**Exercise materials**.
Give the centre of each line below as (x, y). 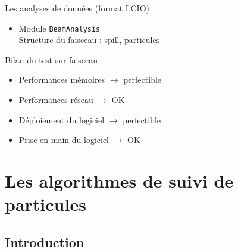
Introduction (45, 242)
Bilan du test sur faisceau (51, 59)
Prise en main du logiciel (64, 140)
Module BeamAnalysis (59, 28)
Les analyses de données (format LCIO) (77, 8)
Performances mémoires (62, 80)
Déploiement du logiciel (62, 119)
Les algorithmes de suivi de (119, 181)
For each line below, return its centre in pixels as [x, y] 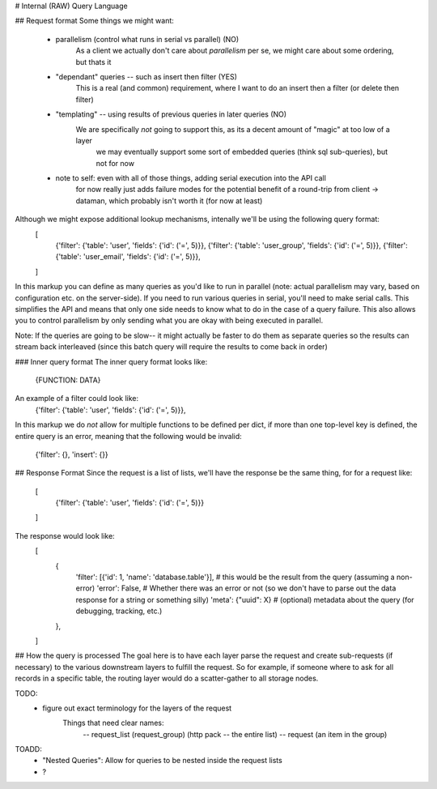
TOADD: [28, 749]
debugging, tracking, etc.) [119, 611]
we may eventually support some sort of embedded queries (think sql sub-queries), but [242, 152]
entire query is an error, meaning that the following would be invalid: [128, 436]
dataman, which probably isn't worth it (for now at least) [169, 200]
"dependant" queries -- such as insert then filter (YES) [146, 76]
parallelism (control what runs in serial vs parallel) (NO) [147, 39]
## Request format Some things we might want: [94, 21]
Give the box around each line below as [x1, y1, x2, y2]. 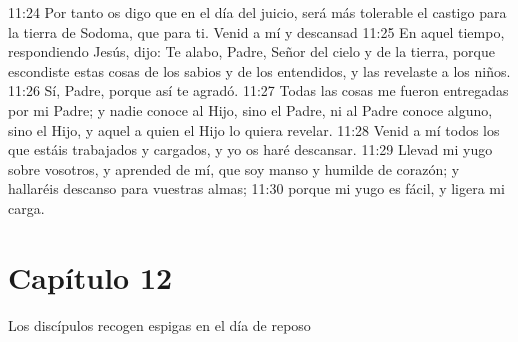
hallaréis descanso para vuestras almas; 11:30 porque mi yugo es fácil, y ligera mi [8, 178, 505, 199]
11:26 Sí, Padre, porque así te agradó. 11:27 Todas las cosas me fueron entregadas [8, 80, 509, 101]
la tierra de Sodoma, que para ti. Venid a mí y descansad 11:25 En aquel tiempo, [8, 21, 505, 42]
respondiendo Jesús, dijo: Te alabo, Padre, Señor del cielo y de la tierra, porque [8, 41, 496, 62]
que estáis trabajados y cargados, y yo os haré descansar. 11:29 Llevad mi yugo [8, 139, 493, 160]
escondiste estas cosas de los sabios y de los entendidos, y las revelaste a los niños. [8, 60, 511, 81]
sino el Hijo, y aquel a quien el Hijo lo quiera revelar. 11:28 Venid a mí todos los [8, 119, 500, 140]
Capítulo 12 [8, 256, 173, 297]
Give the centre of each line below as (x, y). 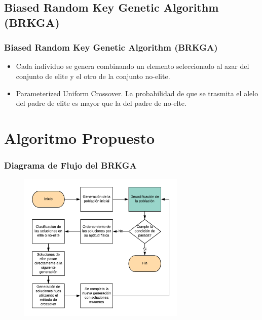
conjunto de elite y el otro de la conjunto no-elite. (93, 76)
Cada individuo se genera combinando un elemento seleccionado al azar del (133, 66)
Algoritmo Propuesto (80, 137)
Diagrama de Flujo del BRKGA (70, 165)
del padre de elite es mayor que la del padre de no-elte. (101, 103)
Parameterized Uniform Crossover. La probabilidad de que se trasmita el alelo (137, 93)
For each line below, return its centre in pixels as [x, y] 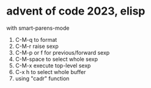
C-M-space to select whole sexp [57, 59]
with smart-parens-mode [38, 28]
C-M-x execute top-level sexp [53, 66]
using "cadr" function [42, 78]
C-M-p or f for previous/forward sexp [62, 52]
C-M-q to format [36, 39]
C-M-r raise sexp [37, 46]
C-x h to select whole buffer [50, 72]
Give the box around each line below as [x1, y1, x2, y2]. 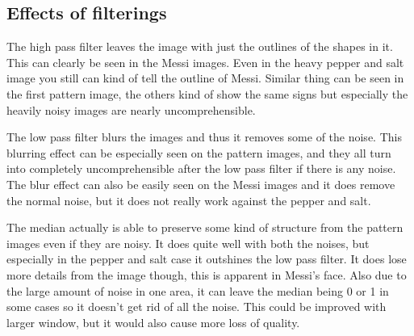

**Your assignment**. Using the data above, reproduce exactly the lines from the line that contains "conjunto de elite" through the line that contains "del padre de elite", including both.

**The answer**.
conjunto de elite y el otro de la conjunto no-elite. (93, 76)
Cada individuo se genera combinando un elemento seleccionado al azar del (133, 66)
Algoritmo Propuesto (80, 137)
Diagrama de Flujo del BRKGA (70, 165)
del padre de elite es mayor que la del padre de no-elte. (101, 103)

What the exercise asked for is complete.